§ **ABOUT THIS EXERCISE**
Start at the line in the entries below that contains "Royal Lemkes", stop at the line that contains "LIV-24’s comprehensive technology", and output exactly the lines in that span, both ends included.
- - - - -
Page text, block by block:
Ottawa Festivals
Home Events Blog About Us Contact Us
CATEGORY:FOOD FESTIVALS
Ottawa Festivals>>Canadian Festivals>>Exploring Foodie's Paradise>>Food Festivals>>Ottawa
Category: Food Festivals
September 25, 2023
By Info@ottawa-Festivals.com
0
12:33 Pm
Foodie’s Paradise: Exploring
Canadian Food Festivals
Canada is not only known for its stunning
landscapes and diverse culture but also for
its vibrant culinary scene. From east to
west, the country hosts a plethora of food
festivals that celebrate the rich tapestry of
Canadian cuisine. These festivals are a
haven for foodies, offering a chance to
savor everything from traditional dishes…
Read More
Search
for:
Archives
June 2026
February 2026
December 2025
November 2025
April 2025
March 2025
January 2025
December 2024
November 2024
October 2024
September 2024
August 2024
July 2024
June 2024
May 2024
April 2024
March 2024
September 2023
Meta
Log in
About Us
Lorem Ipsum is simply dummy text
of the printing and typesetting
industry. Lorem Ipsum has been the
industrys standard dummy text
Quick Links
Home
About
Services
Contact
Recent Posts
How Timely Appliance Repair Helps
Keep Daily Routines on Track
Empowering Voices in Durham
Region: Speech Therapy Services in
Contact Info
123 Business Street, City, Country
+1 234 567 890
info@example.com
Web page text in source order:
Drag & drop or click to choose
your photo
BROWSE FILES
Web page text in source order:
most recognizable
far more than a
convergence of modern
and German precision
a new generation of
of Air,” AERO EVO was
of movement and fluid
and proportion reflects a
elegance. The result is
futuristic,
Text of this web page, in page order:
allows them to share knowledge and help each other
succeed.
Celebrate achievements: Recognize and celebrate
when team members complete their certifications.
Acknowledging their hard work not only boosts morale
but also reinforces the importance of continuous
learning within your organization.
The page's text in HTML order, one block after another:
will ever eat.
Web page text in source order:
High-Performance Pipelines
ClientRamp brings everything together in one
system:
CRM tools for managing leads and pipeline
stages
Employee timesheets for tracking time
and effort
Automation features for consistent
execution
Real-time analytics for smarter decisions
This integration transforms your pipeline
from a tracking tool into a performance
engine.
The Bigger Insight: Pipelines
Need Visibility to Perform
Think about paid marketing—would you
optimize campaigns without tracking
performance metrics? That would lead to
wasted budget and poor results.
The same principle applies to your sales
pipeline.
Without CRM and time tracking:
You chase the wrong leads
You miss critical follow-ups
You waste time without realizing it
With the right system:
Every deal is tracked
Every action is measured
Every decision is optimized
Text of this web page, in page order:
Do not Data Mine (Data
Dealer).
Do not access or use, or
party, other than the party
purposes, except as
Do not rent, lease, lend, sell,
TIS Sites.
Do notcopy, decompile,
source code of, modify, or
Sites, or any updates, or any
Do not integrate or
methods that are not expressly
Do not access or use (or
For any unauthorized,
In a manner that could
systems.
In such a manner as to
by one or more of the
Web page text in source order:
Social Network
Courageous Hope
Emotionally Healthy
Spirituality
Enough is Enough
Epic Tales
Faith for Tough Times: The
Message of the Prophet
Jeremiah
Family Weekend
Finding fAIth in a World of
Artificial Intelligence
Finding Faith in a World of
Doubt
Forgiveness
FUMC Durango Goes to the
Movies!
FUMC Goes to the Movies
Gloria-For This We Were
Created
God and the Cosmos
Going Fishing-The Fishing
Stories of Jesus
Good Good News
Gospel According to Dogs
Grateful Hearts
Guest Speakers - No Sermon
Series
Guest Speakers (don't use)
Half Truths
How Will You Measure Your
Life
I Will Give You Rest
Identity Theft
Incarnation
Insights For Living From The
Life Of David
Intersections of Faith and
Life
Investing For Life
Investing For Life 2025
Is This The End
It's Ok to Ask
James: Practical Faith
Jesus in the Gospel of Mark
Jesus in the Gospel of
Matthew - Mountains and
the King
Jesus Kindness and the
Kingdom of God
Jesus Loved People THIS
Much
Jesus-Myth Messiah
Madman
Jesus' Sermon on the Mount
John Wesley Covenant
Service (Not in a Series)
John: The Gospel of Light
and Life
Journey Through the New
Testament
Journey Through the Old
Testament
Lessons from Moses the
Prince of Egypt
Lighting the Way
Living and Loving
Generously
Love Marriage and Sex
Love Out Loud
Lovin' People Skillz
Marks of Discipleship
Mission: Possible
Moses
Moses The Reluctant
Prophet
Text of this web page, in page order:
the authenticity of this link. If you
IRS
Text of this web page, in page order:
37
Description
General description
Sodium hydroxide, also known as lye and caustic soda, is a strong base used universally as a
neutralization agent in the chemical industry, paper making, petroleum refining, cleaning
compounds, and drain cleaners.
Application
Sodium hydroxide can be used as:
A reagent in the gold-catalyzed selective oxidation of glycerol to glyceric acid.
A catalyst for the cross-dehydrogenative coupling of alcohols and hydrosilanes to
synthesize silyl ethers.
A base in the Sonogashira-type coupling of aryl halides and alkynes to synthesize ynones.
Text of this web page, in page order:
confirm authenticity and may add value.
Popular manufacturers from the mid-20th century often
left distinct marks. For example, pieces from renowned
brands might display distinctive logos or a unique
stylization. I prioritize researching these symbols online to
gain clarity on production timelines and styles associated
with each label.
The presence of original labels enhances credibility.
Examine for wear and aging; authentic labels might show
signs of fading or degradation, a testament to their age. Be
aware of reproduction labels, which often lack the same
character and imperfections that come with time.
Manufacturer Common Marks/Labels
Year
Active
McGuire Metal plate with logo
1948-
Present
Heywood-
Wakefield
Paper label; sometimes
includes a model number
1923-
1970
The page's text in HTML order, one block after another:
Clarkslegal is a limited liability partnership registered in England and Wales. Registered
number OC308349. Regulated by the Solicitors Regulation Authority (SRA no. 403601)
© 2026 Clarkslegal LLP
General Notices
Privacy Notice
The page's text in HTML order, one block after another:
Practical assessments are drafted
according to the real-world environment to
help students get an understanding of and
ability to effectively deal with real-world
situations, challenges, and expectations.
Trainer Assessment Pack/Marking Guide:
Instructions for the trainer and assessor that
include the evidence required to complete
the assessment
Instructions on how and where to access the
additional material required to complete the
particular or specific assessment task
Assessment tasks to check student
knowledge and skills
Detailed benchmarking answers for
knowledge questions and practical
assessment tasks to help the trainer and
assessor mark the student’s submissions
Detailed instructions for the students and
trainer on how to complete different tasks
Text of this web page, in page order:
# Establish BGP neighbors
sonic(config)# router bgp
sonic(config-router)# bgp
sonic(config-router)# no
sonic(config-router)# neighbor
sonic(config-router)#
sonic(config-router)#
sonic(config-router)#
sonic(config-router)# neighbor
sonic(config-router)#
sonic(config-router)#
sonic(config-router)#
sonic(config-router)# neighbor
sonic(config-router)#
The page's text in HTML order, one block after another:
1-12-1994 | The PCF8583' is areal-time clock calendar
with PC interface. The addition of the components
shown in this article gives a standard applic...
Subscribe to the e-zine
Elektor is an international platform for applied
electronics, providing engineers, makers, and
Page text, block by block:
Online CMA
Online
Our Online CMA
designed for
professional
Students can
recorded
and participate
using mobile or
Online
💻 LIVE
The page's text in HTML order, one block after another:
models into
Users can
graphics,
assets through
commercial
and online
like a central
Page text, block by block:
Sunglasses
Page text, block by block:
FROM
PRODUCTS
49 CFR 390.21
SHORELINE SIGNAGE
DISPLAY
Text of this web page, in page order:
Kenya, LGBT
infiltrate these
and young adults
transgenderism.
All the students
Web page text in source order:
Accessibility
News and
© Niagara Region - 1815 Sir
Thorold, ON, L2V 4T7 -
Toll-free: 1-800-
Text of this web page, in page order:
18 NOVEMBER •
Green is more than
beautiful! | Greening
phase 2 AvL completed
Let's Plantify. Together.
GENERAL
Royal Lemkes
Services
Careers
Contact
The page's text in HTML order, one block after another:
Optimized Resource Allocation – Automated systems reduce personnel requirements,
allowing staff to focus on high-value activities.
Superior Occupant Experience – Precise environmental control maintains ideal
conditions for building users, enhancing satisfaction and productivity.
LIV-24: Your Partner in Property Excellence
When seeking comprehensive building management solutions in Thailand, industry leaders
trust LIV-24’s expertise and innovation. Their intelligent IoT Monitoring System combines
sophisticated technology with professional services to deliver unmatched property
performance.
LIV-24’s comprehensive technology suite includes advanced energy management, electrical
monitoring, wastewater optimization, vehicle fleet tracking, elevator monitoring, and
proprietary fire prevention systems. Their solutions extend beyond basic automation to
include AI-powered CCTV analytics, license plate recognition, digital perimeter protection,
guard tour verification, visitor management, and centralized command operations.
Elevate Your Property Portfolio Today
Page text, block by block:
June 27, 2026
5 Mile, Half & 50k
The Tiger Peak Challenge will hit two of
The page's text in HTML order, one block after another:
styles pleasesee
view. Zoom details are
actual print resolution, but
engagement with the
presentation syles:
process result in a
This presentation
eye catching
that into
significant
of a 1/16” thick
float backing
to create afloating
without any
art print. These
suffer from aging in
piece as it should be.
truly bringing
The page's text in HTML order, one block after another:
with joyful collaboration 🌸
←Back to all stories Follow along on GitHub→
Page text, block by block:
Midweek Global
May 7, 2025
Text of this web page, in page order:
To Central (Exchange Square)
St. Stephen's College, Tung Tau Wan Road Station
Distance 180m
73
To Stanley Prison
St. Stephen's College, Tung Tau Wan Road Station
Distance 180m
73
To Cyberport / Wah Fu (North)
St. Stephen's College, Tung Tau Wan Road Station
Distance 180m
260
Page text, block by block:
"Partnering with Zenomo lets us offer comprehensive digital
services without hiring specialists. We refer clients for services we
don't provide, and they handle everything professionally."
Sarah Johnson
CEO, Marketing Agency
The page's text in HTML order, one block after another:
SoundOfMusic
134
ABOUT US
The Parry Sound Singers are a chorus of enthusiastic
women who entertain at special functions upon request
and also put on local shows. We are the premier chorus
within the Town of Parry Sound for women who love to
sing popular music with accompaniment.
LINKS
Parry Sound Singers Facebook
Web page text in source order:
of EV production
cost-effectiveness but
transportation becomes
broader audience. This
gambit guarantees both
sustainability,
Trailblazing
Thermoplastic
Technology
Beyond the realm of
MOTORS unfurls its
- - - - -
§ **EXERCISE ANSWER**
Royal Lemkes
Services
Careers
Contact
The page's text in HTML order, one block after another:
Optimized Resource Allocation – Automated systems reduce personnel requirements,
allowing staff to focus on high-value activities.
Superior Occupant Experience – Precise environmental control maintains ideal
conditions for building users, enhancing satisfaction and productivity.
LIV-24: Your Partner in Property Excellence
When seeking comprehensive building management solutions in Thailand, industry leaders
trust LIV-24’s expertise and innovation. Their intelligent IoT Monitoring System combines
sophisticated technology with professional services to deliver unmatched property
performance.
LIV-24’s comprehensive technology suite includes advanced energy management, electrical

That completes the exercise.